→ Assignment
For every line in the data below that contains "which", copy the line.

(Collected data)
★ ★ ★ ★ ★
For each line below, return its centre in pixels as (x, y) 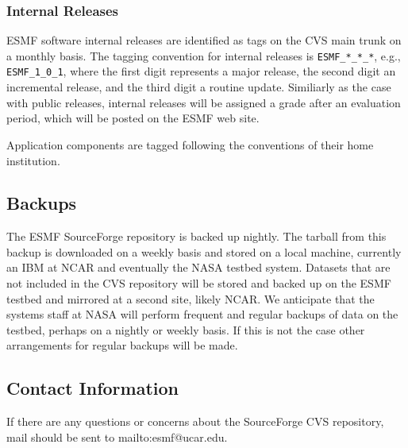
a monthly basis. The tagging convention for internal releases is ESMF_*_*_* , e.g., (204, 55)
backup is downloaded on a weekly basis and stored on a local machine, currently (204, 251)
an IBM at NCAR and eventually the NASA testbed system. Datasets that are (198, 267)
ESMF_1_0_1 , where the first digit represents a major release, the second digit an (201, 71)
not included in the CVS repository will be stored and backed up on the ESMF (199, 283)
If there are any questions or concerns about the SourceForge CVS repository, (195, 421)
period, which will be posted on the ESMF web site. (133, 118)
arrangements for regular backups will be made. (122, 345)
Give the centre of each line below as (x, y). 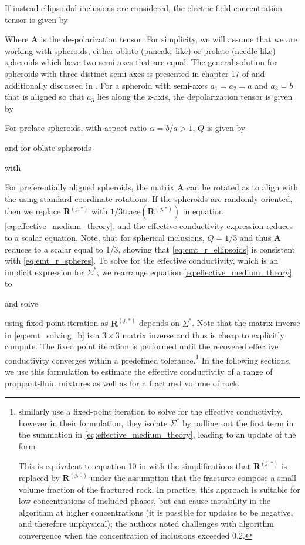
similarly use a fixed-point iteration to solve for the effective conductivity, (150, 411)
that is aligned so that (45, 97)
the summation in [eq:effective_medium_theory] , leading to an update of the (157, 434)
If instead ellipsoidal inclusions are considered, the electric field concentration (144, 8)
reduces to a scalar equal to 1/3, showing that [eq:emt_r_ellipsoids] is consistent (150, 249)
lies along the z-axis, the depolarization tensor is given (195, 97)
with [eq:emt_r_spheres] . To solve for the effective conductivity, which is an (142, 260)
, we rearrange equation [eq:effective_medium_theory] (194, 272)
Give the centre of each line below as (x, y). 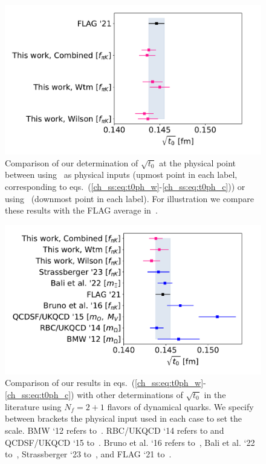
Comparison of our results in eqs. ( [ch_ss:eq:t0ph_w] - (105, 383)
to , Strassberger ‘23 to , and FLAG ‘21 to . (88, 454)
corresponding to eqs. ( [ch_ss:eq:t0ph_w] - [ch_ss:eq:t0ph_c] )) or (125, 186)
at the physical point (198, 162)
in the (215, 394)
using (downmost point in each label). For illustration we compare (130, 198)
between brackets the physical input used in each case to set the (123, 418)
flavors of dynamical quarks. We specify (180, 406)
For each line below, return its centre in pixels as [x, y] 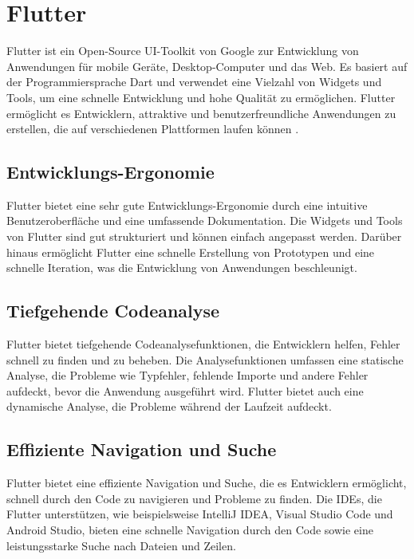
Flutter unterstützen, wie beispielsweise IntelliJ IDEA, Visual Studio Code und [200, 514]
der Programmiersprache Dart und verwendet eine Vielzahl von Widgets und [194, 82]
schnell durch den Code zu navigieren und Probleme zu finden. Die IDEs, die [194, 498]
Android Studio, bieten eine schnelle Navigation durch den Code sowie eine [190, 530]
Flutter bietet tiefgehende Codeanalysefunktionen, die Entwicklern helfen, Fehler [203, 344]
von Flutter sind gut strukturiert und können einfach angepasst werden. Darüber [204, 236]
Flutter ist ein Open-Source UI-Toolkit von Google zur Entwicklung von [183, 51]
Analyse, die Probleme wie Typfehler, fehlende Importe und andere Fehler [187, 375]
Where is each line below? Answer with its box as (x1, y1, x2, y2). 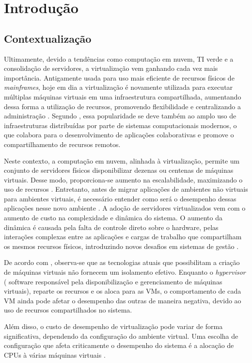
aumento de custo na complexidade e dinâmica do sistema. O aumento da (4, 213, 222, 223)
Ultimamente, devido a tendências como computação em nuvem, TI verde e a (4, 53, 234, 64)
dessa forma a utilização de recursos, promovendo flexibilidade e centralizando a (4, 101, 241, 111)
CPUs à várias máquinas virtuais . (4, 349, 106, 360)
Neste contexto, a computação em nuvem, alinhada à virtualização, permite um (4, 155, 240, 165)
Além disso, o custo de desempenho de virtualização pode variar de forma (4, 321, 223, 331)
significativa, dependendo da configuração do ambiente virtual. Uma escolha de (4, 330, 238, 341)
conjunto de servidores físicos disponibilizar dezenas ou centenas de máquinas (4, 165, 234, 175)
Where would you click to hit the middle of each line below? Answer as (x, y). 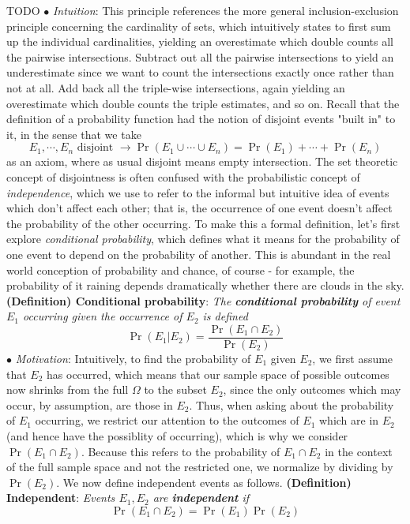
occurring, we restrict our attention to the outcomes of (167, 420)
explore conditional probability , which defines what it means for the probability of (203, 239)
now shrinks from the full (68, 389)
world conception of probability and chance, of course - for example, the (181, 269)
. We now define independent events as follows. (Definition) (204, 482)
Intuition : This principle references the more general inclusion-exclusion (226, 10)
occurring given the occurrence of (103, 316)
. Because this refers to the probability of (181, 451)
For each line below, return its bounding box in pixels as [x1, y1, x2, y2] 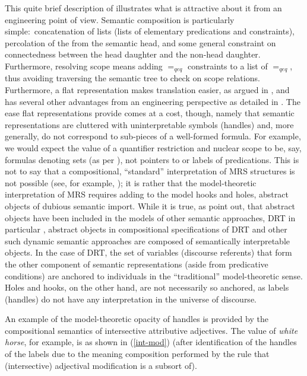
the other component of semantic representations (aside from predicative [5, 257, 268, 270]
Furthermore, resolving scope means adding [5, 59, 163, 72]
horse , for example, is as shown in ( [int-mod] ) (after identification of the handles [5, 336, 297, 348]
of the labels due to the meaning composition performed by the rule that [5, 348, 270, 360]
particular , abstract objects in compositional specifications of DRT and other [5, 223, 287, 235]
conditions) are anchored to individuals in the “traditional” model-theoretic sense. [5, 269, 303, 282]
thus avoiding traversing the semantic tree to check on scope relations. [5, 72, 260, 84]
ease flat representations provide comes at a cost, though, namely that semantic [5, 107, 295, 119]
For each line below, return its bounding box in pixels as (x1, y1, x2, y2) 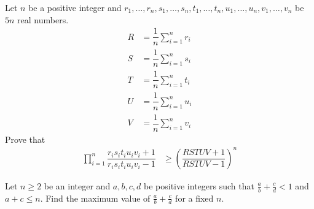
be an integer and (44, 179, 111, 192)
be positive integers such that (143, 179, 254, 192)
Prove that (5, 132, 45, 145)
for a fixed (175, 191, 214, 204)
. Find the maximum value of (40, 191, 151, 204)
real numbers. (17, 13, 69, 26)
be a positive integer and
★ ★ ★ ★ ★
→ Answer space
period, which will be posted on the ESMF web site. (133, 118)
with [eq:emt_r_spheres] . To solve for the effective conductivity, which is an (142, 260)
explore conditional probability , which defines what it means for the probability of (203, 239)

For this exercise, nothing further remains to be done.